Dubin-Thaler also uses the BioBus to educate students about sustainability issues. The bus gets its electricity from a 4-foot-high wind turbine and solar panels on the roof, and the engine runs entirely on vegetable oil. For Dubin-Thaler, the choice to make the bus sustainable was as much about being practical as it was about being eco-friendly. “Going to different locations every week, you rarely have access to electrical outlets,” he explains. “A lot of people use generators, but generators can be loud and temperamental. Plus, they use a lot of fuel.”

Over the summer, Dubin-Thaler remodeled the bus’s interior, replacing the kitchenette with bench space so he can add pipettes and other lab equipment. He has also been trying to amass funds to equip the bus with broadband Internet, which would enable video conferencing with scientists outside New York and make it easier to maintain long-term projects with the schools he visits. At some point, Dubin-Thaler wants to have students doing original research, with different schools contributing small parts of the project. Carried on long enough, he and the students might even get a publication out of it, he muses. “I don’t see any reason why you couldn’t do PhD-level work on this bus,” he says.

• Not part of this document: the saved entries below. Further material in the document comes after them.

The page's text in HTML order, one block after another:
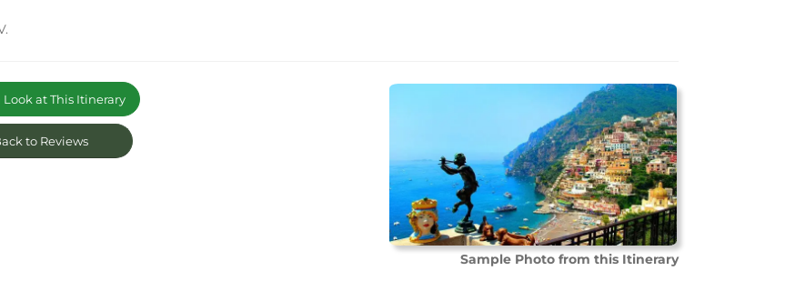
Sample Photo from this Itinerary
Look at This Itinerary
to Reviews
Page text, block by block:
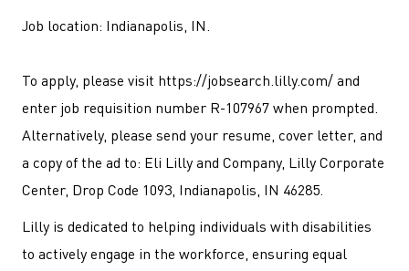
Job location: Indianapolis, IN.
To apply, please visit https://jobsearch.lilly.com/ and
enter job requisition number R-107967 when prompted.
Alternatively, please send your resume, cover letter, and
a copy of the ad to: Eli Lilly and Company, Lilly Corporate
Center, Drop Code 1093, Indianapolis, IN 46285.
Lilly is dedicated to helping individuals with disabilities
to actively engage in the workforce, ensuring equal
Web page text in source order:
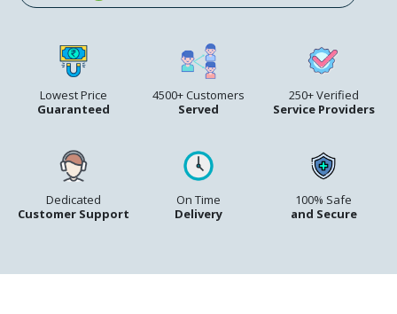
Lowest Price
Guaranteed
4500+ Customers
Served
250+ Verified
Service Providers
Dedicated
Customer Support
On Time
Delivery
100% Safe
and Secure
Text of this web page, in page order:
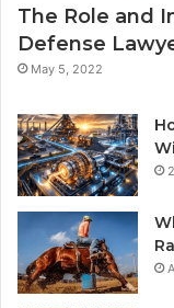
The Role and
Defense
May 5, 2022
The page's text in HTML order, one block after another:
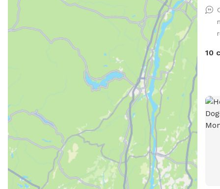
will
for
10
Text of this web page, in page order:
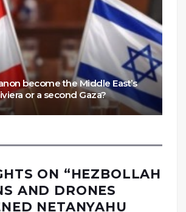
become the Middle East’s
or a second Gaza?
ON “HEZBOLLAH
AND DRONES
NETANYAHU
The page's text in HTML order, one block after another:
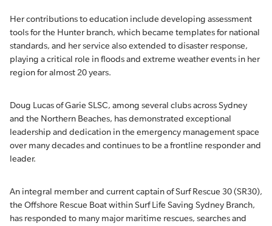
Her contributions to education include developing assessment
tools for the Hunter branch, which became templates for national
standards, and her service also extended to disaster response,
playing a critical role in floods and extreme weather events in her
region for almost 20 years.
Doug Lucas of Garie SLSC, among several clubs across Sydney
and the Northern Beaches, has demonstrated exceptional
leadership and dedication in the emergency management space
over many decades and continues to be a frontline responder and
leader.
An integral member and current captain of Surf Rescue 30 (SR30),
the Offshore Rescue Boat within Surf Life Saving Sydney Branch,
has responded to many major maritime rescues, searches and
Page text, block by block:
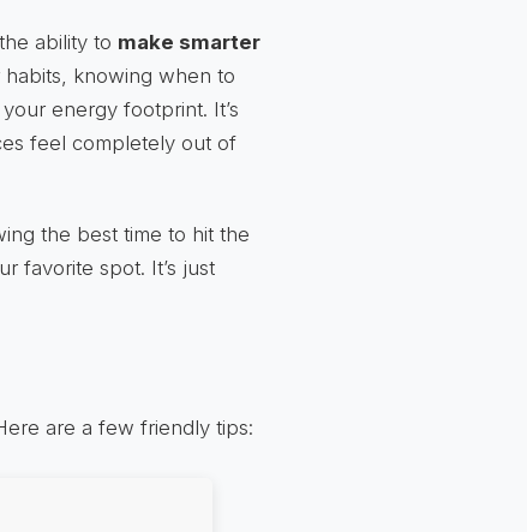
ability to make smarter
knowing when to
energy footprint. It’s
feel completely out of
the best time to hit the
favorite spot. It’s just
are a few friendly tips:
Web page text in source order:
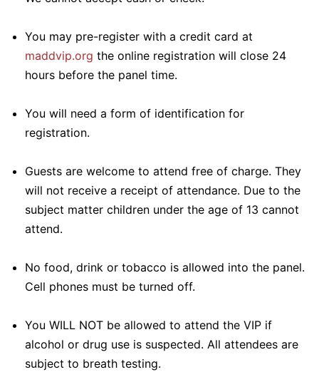
You may pre-register with a credit card at
maddvip.org the online registration will close 24
hours before the panel time.
You will need a form of identification for
registration.
Guests are welcome to attend free of charge. They
will not receive a receipt of attendance. Due to the
subject matter children under the age of 13 cannot
attend.
No food, drink or tobacco is allowed into the panel.
Cell phones must be turned off.
You WILL NOT be allowed to attend the VIP if
alcohol or drug use is suspected. All attendees are
subject to breath testing.
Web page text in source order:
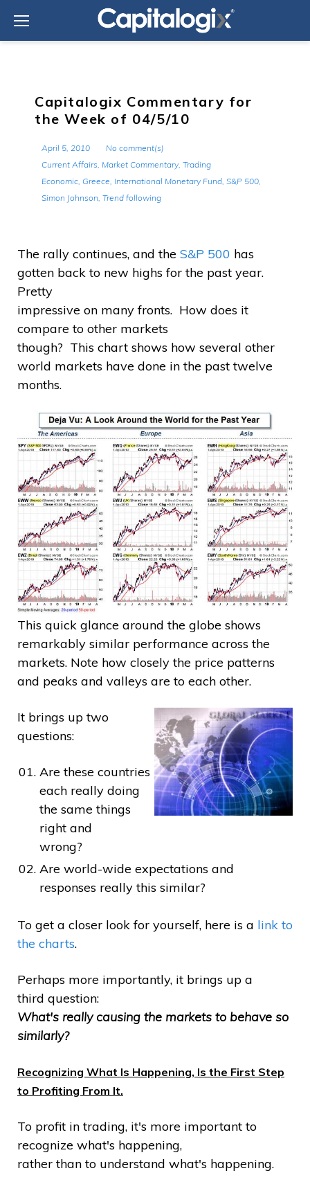
content
Capitalogix Commentary for
the Week of 04/5/10
April 5, 2010
No comment(s)
Current Affairs, Market Commentary, Trading
Economic, Greece, International Monetary Fund, S&P 500,
Simon Johnson, Trend following
The rally continues, and the S&P 500 has
gotten back to new highs for the past year.
Pretty
impressive on many fronts. How does it
compare to other markets
though? This chart shows how several other
world markets have done in the past twelve
months.
This quick glance around the globe shows
remarkably similar performance across the
markets. Note how closely the price patterns
and peaks and valleys are to each other.
It brings up two
questions:
Are these countries
each really doing
the same things
right and
wrong?
Are world-wide expectations and
responses really this similar?
To get a closer look for yourself, here is a link to
the charts.
Perhaps more importantly, it brings up a
third question:
What's really causing the markets to behave so
similarly?
Recognizing What Is Happening, Is the First Step
to Profiting From It.
To profit in trading, it's more important to
recognize what's happening,
rather than to understand what's happening.

Dubin-Thaler and the BioBus are scheduled to attend schools in New York City through the year, but eventually he hopes his services will not be in such high demand. Having put together his mobile lab on a shoestring budget, he is trying to encourage schools to do the same. All of the microscopes on the BioBus were donated, but Dubin-Thaler says even if schools had to buy their own instruments they could duplicate his project for about $100,000, a relatively small price compared to the cost of building a stationary laboratory. “Some of the experiments we do on the bus require top-of-the-line equipment, but there are plenty of others that teachers could do cheaply,” he says.